Intuit Inc. (INTU) is scheduled to announce its first quarter 2013 results on November 15, 2012 and we see no movement in analyst estimates so far.
Fourth Quarter Overview
Intuit reported fourth quarter 2012 loss per share of 8 cents, wider than the Zacks Consensus Estimate of 4 cents loss per share.
Revenue increased 13.6% from the year-ago quarter to $651.0 million. Reported revenue was within the company’s guidance range. Revenue improved due to decent performances of all the segments barring the Financial Services segment, which posted a year-over-year decline.
Lackluster revenue growth (due to seasonality) coupled with cost increases resulted in the operating loss.
First Quarter Outlook
For the first quarter of fiscal 2013, the company expects revenues in the range of $630.0 million to $640.0 million. GAAP operating loss is expected in the range of $85.0 million to $90.0 million. Non-GAAP operating loss is estimated to be in the $20.0 million to $25.0 million range. GAAP loss per share is projected at around 20 cents to 21 cents. The company also expects non-GAAP loss per share in the 6 cents to 7 cents range.
Agreement of Analysts
Most of the analysts are of the opinion that Intuit will likely report as per its guidance. Though tax-related revenues will likely lack luster, analysts expect financial management and payroll segments to perform steadily. They also expect the small and medium business (SMB) segment to witness decent improvements stemming from good payroll business.
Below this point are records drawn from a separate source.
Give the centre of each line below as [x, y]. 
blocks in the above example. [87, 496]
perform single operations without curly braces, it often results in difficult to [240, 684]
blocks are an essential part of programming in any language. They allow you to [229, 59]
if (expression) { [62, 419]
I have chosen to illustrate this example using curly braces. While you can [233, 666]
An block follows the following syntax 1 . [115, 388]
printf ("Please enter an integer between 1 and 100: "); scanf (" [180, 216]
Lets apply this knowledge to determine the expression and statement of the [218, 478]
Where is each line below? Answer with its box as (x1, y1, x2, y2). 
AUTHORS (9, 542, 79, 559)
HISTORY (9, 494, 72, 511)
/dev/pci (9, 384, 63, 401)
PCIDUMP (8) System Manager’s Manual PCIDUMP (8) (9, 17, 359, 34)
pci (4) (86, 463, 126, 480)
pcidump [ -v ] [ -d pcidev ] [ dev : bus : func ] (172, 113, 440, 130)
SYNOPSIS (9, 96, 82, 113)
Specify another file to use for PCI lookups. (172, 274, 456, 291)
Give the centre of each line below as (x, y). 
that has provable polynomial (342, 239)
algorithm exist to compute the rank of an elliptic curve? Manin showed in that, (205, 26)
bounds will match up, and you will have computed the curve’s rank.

All the 6 estimates for the first quarter were maintained over the last 7 days, reflecting a lack of potential catalysts. On the other hand, out of the 9 estimates available for fiscal 2013, 1 estimate moved upward.
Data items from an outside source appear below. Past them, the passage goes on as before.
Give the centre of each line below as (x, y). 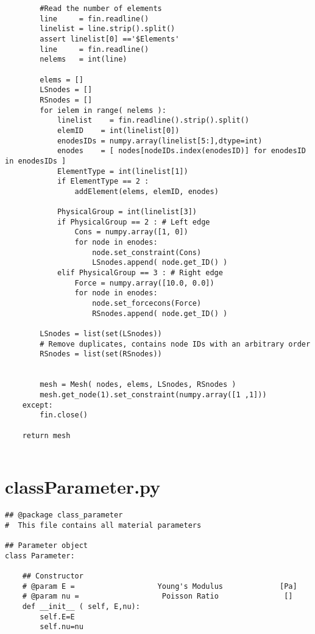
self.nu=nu (62, 627)
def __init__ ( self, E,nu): (81, 606)
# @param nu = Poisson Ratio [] (157, 596)
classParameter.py (83, 487)
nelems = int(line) (83, 59)
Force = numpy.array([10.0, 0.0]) (144, 283)
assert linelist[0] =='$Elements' (110, 39)
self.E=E (57, 617)
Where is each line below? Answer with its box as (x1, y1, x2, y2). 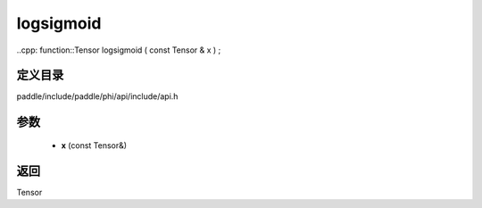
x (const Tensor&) (61, 139, 128, 151)
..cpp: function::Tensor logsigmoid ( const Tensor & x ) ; (16, 45, 221, 55)
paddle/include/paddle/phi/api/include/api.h (16, 91, 179, 102)
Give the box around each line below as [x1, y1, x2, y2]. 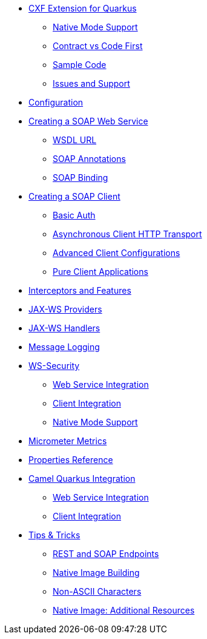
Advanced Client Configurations [53, 248, 180, 258]
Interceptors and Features [28, 285, 131, 296]
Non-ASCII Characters [53, 586, 142, 597]
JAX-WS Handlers [28, 323, 100, 333]
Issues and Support [53, 78, 130, 89]
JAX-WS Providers [28, 304, 102, 314]
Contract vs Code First [53, 41, 143, 51]
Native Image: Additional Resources [53, 605, 195, 615]
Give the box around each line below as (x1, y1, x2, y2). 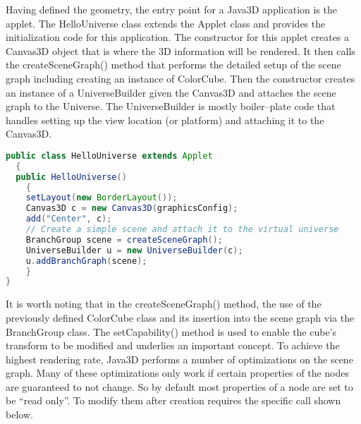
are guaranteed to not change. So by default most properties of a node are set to (6, 379, 353, 394)
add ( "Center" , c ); (25, 214, 112, 224)
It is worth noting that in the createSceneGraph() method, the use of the (6, 296, 322, 311)
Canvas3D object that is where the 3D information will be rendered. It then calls (6, 43, 355, 58)
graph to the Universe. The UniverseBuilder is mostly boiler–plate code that (6, 99, 336, 114)
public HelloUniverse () (16, 171, 127, 182)
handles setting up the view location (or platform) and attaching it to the (6, 112, 324, 127)
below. (6, 407, 33, 422)
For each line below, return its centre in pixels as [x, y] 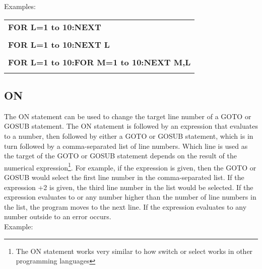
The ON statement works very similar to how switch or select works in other [134, 251]
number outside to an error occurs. [58, 216]
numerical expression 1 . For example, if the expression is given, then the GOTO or [130, 166]
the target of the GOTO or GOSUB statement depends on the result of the [120, 156]
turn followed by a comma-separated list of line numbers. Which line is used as [126, 146]
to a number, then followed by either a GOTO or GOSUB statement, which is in [129, 136]
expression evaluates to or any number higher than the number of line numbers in [130, 197]
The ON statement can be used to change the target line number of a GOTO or [128, 116]

Magnitude of Estimate Revisions
The magnitude of revisions has been minimal since the company reported its fourth quarter results. For the past 7 days, the Zacks Consensus Estimate for the upcoming quarter remained unchanged at 17 cents loss per share. But the estimate for fiscal 2013 inched up by a penny to $2.95. Over the last 90 days, estimates for the first quarter and fiscal 2013 dropped by a penny and 3 cents, respectively.
Over the years, Intuit has posted losses in its fourth and first quarters due to seasonality. Its QuickBooks, Consumer Tax and Accounting Professionals revenues tend to be lowest during the fourth and first quarters. We believe that Intuit is set to report within its guided ranges.
Another thing that needs to be kept in mind about Intuit is the growth/decline in employment in the small and medium business sector, which happens to be the growth driver of the company. The current situation in the SMB job market is not very encouraging and the numbers have declined since May (as per Intuit’s Small Business Revenue and Employment Indexes).
Intuit is also up against the leading payroll solution provider Paychex Inc. (PAYX), which introduced certain tools to solve specific tax-credit-related problems for SMBs.
But we believe that the acquisition of Demandforce in May will give enough support to boost the SMB business.
Currently, Intuit has a Zacks #3 Rank, implying a Hold rating in the short-term (1-3 months).